Many are wondering why the ECB has been so unwilling to do what the Federal Reserve, the Bank of England and the Bank of Japan have done, quite successfully I would add.
They’ve hinted at it, of course, in ECB President Mario Draghi’s mention of purchasing ‘asset backed securities’, but this isn’t real quantitative easing on the scale seen in Japan, the UK and the US. So why haven’t they initiated a full and structured quantitative easing plan? Because the Germans don’t believe in it.
The German establishment has an instinctive fear of quantitative easing and a sheer loathing of inflation. Printing money simply doesn’t go down very well with them. Their gut hope is that the ECB will be able to do what it did before, provide quantitative easing without ever actually providing quantitative easing.
In 2012 Draghi’s announcement of Outright Monetary Actions (OMTs) in 2012 calmed down the money markets within any bonds having to be bought. It is unlikely Draghi will be able to pull off this trick again. If he wants to unleash the power of QE in the Eurozone he’ll have to do it properly and in considerable amounts.

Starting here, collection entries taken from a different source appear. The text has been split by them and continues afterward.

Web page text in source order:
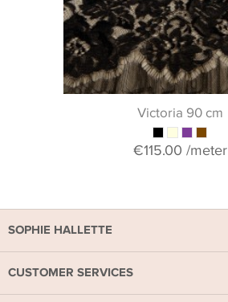
Victoria 90 cm
€115.00 /meter
SOPHIE HALLETTE
CUSTOMER SERVICES
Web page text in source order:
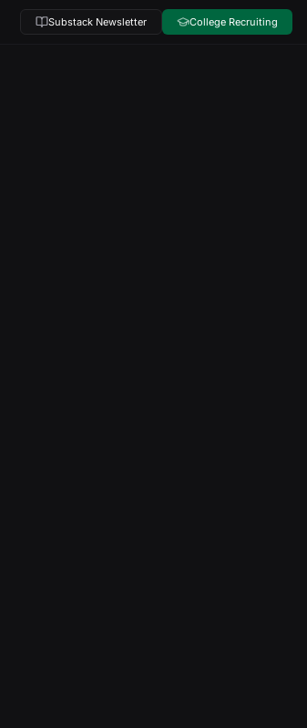
Substack Newsletter College Recruiting
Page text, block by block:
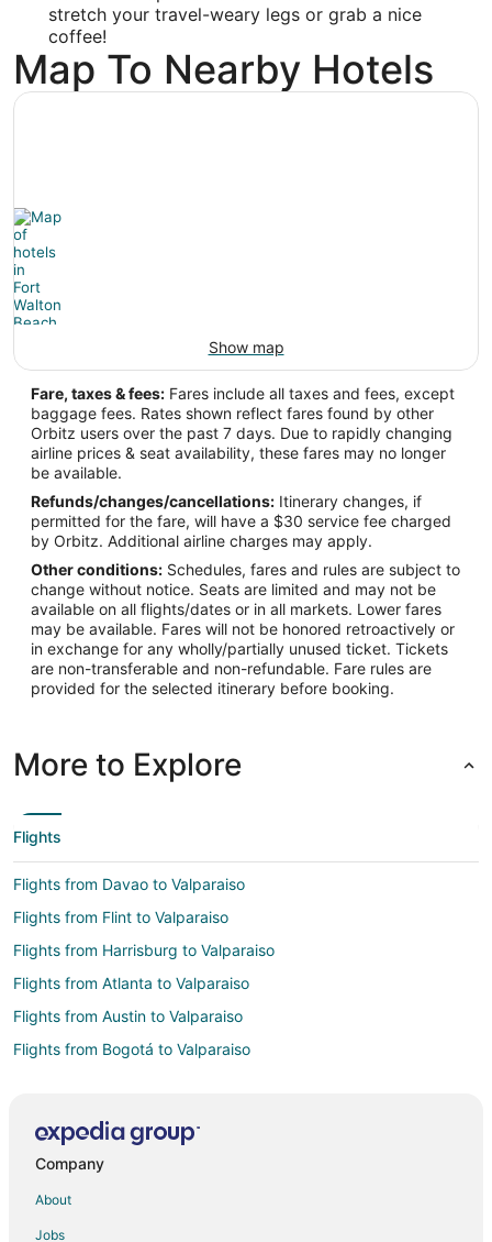
stretch your travel-weary legs or grab a nice
coffee!
Map To Nearby Hotels
Show map
Fare, taxes & fees: Fares include all taxes and fees, except
baggage fees. Rates shown reflect fares found by other
Orbitz users over the past 7 days. Due to rapidly changing
airline prices & seat availability, these fares may no longer
be available.
Refunds/changes/cancellations: Itinerary changes, if
permitted for the fare, will have a $30 service fee charged
by Orbitz. Additional airline charges may apply.
Other conditions: Schedules, fares and rules are subject to
change without notice. Seats are limited and may not be
available on all flights/dates or in all markets. Lower fares
may be available. Fares will not be honored retroactively or
in exchange for any wholly/partially unused ticket. Tickets
are non-transferable and non-refundable. Fare rules are
provided for the selected itinerary before booking.
More to Explore
Flights
Flights from Davao to Valparaiso
Flights from Flint to Valparaiso
Flights from Harrisburg to Valparaiso
Flights from Atlanta to Valparaiso
Flights from Austin to Valparaiso
Flights from Bogotá to Valparaiso
Flights from Charlotte to Valparaiso
Company
About
Jobs

However the other problem is that the German side of the fence is also, perhaps quite rightly, worried about how buying government bonds would suddenly take the pressure of the particularly heavily indebted Eurozone economies. The lack of bonds on the market was supposed to be one of the main ways to force the Eurozone’s struggling economies back into self-powered growth.
So the ace up the sleeve which would provide the biggest boost to the Eurozone, is essentially being scuppered by structural weakness. Nevertheless, quantitative easing is definitely on the cards, but the real question is, how much will be delivered when it happens? The answer is, as much as possible.